Stored data
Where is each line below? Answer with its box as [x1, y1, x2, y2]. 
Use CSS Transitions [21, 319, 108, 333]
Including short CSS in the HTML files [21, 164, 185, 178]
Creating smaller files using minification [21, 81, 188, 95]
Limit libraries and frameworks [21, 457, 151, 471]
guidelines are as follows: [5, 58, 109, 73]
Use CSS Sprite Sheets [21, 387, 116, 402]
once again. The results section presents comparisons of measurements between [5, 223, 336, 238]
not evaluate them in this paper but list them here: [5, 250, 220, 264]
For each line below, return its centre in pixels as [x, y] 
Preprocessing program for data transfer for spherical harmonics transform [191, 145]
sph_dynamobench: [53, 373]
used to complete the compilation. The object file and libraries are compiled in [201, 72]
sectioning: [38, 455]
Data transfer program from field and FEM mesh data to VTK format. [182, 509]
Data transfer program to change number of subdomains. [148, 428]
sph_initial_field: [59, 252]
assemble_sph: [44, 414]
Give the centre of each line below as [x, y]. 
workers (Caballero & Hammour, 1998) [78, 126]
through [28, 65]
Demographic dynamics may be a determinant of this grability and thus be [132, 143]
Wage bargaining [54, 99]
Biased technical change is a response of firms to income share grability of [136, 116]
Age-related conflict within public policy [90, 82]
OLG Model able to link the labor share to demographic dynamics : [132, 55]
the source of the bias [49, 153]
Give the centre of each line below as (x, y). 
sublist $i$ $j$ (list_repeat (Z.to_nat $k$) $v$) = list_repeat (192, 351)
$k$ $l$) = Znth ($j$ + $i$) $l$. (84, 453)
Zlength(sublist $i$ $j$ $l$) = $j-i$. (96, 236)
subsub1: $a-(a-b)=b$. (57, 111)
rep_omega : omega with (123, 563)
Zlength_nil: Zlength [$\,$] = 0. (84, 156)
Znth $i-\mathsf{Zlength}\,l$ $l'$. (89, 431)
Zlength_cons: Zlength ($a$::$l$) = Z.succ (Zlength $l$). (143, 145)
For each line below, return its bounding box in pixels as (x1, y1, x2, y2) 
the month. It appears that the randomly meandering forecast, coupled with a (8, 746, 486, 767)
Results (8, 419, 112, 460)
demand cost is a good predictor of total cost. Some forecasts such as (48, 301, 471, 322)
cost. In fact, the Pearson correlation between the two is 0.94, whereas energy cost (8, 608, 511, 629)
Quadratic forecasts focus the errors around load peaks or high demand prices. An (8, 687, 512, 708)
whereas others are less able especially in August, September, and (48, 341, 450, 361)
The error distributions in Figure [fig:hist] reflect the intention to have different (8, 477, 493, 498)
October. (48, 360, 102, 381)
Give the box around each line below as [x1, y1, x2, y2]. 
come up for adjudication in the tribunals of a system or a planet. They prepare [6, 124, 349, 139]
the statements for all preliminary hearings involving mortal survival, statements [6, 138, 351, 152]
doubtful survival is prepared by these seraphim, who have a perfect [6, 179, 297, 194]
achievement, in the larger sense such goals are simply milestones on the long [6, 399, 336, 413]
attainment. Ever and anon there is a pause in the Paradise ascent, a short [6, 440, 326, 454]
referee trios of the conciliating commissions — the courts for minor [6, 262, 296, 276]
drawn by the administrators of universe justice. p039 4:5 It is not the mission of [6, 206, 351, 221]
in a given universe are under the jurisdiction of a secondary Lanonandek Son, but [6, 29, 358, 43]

[What you will do] Reproduce exactly the entries above, limited to the lines from the one with "Zlength_cons: Zlength ($a$::$l$)" through the one with "demand cost is", both included.

[Output]
Zlength_cons: Zlength ($a$::$l$) = Z.succ (Zlength $l$). (143, 145)
For each line below, return its bounding box in pixels as (x1, y1, x2, y2) 
the month. It appears that the randomly meandering forecast, coupled with a (8, 746, 486, 767)
Results (8, 419, 112, 460)
demand cost is a good predictor of total cost. Some forecasts such as (48, 301, 471, 322)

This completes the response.